■ DATA EXCERPTS
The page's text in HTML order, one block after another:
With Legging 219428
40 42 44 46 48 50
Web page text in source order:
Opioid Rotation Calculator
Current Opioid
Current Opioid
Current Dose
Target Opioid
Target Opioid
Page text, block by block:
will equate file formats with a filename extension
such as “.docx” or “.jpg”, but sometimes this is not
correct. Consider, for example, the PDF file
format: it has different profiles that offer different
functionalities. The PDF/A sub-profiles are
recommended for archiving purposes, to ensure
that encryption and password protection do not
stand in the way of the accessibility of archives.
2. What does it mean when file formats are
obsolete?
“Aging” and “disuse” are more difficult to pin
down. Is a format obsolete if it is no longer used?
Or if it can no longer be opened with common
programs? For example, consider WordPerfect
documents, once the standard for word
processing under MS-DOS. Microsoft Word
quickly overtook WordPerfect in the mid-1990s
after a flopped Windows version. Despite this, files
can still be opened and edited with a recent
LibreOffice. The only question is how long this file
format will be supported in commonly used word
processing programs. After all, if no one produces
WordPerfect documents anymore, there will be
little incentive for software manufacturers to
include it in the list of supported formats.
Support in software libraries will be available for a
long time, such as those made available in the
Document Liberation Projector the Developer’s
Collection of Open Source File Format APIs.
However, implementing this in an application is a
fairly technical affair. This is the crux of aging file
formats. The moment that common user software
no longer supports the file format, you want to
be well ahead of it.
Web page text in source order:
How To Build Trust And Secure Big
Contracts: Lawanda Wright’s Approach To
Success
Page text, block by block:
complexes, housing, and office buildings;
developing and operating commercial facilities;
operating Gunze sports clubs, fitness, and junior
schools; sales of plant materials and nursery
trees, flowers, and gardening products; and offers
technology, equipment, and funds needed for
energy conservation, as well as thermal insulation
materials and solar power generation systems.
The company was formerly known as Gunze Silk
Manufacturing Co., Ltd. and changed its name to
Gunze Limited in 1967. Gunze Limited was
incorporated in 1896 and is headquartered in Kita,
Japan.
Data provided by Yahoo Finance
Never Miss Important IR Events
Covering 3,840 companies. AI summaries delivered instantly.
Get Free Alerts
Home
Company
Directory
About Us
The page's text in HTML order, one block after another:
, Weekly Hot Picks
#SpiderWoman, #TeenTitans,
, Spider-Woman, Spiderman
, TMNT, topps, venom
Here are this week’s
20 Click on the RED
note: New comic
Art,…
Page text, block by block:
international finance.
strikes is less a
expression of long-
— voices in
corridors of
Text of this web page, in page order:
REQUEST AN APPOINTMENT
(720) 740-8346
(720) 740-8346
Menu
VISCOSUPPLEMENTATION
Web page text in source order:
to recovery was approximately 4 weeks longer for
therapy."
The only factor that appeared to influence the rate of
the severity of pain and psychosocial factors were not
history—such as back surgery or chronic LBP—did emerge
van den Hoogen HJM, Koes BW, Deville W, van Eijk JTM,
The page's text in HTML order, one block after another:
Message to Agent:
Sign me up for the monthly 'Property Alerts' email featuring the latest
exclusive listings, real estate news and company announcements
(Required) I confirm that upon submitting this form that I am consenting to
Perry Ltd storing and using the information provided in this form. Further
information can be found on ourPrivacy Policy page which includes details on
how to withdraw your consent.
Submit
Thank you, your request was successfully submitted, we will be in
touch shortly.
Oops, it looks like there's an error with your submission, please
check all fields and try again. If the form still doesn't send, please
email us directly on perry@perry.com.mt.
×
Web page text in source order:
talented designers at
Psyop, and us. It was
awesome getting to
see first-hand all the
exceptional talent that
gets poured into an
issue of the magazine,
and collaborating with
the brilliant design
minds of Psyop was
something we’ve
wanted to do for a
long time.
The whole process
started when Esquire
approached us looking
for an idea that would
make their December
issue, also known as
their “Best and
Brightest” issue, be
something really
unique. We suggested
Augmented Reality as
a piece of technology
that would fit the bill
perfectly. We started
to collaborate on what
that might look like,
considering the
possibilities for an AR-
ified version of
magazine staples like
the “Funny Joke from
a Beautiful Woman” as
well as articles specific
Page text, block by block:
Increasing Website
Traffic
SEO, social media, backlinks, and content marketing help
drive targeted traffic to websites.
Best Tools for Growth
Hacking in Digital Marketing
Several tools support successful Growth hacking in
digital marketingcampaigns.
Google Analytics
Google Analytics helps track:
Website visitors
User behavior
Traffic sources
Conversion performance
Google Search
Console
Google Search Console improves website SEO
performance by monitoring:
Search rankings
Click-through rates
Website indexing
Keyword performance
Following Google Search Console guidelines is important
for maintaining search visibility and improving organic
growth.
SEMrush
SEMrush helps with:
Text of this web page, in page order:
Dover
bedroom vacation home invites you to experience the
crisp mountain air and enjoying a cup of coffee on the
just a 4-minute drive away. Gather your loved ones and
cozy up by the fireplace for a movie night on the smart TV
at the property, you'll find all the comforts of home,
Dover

■ TASK STATEMENT
The word "software" may appear in several lines of the data; copy every line where it does.

■ OUTPUT OF THE TASK
little incentive for software manufacturers to
Support in software libraries will be available for a
formats. The moment that common user software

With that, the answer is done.